Although MIT already plays a crucial role in that ecosystem, Wang and her colleagues aim for the Institute to have an even more significant presence. “We can serve as a convenor and collaborator, first across all of MIT’s departments, and subsequently with industry, the financial sector, and government institutions,” she emphasizes. “We need to pursue proactive outreach and discover partners who share our vision.”

“While the issues of climate change are universal, the most effective way for MIT to address them is locally,” Wang remarked during the October presentation of the MIT Climate Project. “Through collaboration across schools and disciplines and engaging with external partners, we will devise targeted solutions for specific locations and communities—solutions that can subsequently serve as models for others.” However, she also warns against adopting one-size-fits-all solutions. “For instance, solar panels perform exceptionally well, but only in regions with adequate space and sunlight,” she explains. “Institutions like MIT can highlight a variety of approaches and determine the optimal strategy for each unique context.”

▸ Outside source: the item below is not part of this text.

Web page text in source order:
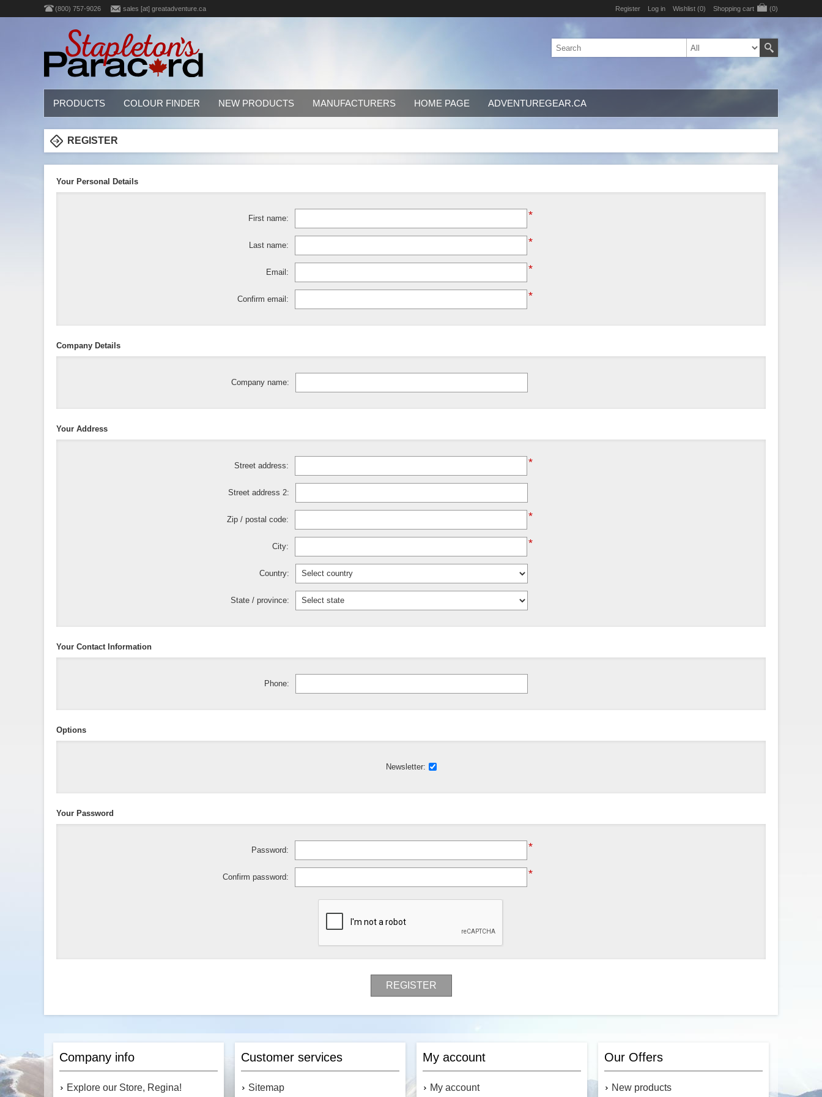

Above all, Wang encourages her peers to adopt a proactive stance. “Since MIT serves as a hub for innovative ideas, perhaps even a moonshot factory, we must think boldly and persist in doing so to create a timely impact,” she asserts. She also desires her colleagues to remain optimistic and not feel overwhelmed by a challenge that can sometimes seem insurmountable. “We will establish pilot projects, one at a time, and demonstrate that these initiatives are not only feasible but also practical,” she notes. “This will be our means of constructing a future everyone aspires to inhabit.”